Figure 2 shows that an average well in RRQI=1 produces about 321 MMcfg in its best 12 months, while an average well in RRQI=4 produces about 120 MMcfg in its best 12 months. The best 12 months of production for an average well in RRQI of 2 and 3 are 301 MMcfg and 232 MMcfg, respectively.
Comparing figures 1 and 2, one can see that as time goes on the size of the partitions change. Although all the partitions are relative (as the name suggests), more productive partitions usually get smaller as some wells move from higher productivity partitions to lower productivity partitions. For example, the three wells in the left side of partition 1 during the best 3 months of production (Figure 1) move to a less productive partition (RRQI=2) during the partitioning of best 12 months of production (Figure 2). The same is true for four wells in the lower right corner of partition 1, Figure 1. These wells move to partitions with RRQI of 2 and 3 in Figure 2.
One of the parameters calculated during the i3 process was the drainage area. Figure 3 shows the application of fuzzy pattern recognition to the drainage area. This figure shows that better wells located in
the north-central part of the field drain as much as 36 acres, while the least productive wells, mainly in the southeastern part of the field, have an average drainage area of about
3 acres.
Figure 4 shows the 3-D view of the drainage area, fracture half-length and permeability patterns developed in the Golden Trend due to production from 90 wells in the past several years. The patterns in this figure show the locations in the field that have higher values of permeability, which seem to be along the eastern and western edges of the field reducing from north to south, while the drainage area and fracture half-length behave in a similar manner, showing larger values toward the northern part of the field, especially on the eastern side.

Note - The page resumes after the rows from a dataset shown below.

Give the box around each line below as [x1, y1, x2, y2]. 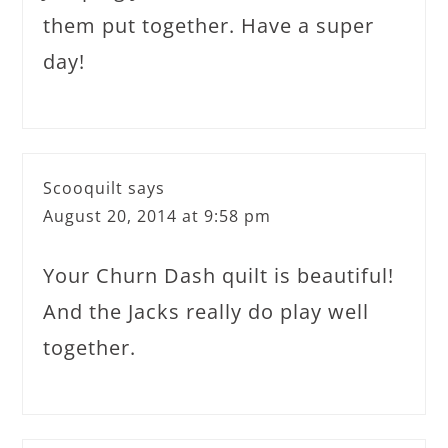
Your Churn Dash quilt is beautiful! [43, 261, 395, 289]
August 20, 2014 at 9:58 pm [43, 204, 272, 227]
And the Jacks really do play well [43, 297, 370, 325]
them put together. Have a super [43, 11, 375, 39]
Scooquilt [43, 176, 124, 199]
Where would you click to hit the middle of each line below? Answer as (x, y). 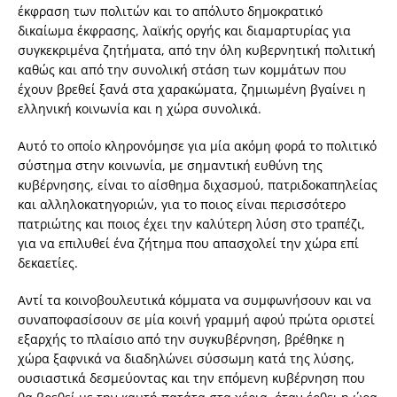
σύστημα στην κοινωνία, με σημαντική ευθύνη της (170, 165)
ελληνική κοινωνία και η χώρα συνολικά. (140, 108)
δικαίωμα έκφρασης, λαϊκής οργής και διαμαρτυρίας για (184, 30)
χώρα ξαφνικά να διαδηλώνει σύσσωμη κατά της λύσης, (186, 358)
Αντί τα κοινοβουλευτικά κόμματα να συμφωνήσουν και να (195, 300)
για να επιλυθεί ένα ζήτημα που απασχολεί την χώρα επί (188, 243)
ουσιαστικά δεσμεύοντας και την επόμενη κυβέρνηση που (191, 378)
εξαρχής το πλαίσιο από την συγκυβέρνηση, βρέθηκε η (181, 339)
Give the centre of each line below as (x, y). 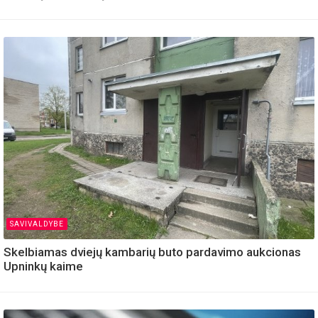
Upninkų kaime (43, 266)
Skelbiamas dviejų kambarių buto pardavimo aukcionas (152, 252)
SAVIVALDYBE (37, 224)
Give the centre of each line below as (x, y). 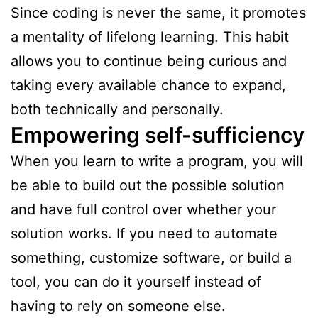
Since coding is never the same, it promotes (158, 12)
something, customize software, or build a (151, 257)
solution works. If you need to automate (144, 233)
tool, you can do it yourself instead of (136, 281)
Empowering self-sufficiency (158, 135)
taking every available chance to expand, (148, 85)
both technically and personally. (117, 109)
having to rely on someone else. (118, 306)
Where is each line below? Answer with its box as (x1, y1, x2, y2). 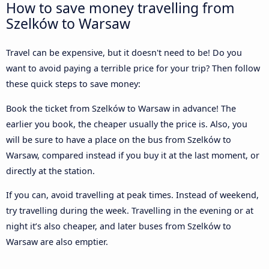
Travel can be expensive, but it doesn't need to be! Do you (6, 47, 242, 59)
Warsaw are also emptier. (6, 236, 108, 248)
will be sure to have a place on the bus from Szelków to (6, 133, 231, 145)
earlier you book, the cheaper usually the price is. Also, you (6, 118, 247, 130)
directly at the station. (6, 165, 95, 177)
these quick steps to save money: (6, 78, 141, 90)
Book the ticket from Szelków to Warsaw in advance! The (6, 102, 236, 114)
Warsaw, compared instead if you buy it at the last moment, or (6, 149, 259, 161)
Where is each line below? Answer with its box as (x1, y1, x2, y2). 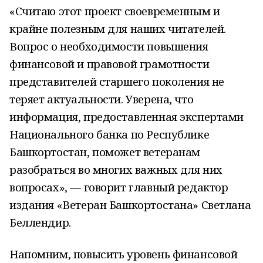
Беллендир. (9, 215, 71, 230)
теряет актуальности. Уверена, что (9, 92, 194, 106)
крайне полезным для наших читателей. (9, 21, 226, 36)
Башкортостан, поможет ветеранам (9, 144, 200, 159)
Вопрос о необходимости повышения (9, 39, 208, 53)
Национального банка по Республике (9, 127, 210, 141)
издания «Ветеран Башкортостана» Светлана (9, 197, 251, 212)
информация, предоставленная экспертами (9, 109, 244, 124)
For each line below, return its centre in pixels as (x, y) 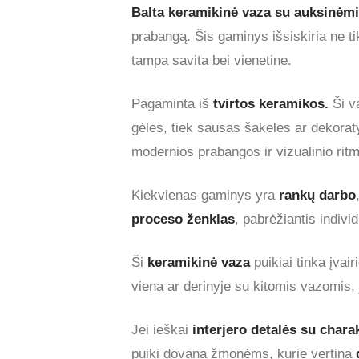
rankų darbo (317, 195)
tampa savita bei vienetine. (212, 60)
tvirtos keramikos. (273, 103)
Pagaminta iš (172, 103)
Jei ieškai (162, 329)
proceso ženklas (183, 219)
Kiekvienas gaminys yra (205, 195)
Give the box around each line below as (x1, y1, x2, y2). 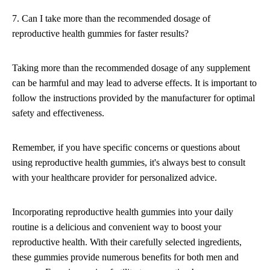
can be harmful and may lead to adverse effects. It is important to (12, 78, 257, 89)
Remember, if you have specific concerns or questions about (12, 142, 240, 153)
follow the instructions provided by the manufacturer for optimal (12, 93, 255, 104)
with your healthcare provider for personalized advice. (12, 172, 217, 183)
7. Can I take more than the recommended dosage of (12, 13, 210, 24)
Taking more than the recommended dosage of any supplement (12, 63, 250, 74)
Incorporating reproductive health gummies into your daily (12, 207, 233, 218)
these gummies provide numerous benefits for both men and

Having such a view of the formation can help managers and engineers to develop strategies in further developing this field. Using the reserves calculation concept described above, the remaining reserves in this field are mapped and shown in Figure 5. In this figure the remaining reserves are plotted as a function of time, assuming no new wells are drilled.
This figure shows the depletion in the reservoir from year 2005 to 2020, identifying portions of the field that would have remaining reserves that can be produced. As part of IPDA, the user can play "what if" scenarios by identifying locations in the field that are proposed as infill locations. Information from the offset wells is used through a neural network modeling technique in order to estimate the decline behavior of the new location, and the remaining reserves through time are recalculated as shown in Figure 5. The goal is to strategically place the infill wells in places where they would contribute to an efficient depletion of the reservoir.
The "Optimum Infill Locator" is another feature that is currently under development. This feature of IPDA will automatically identify the best infill location in the field through an exhaustive intelligent search process and recommend the best locations in the field for infill well placement.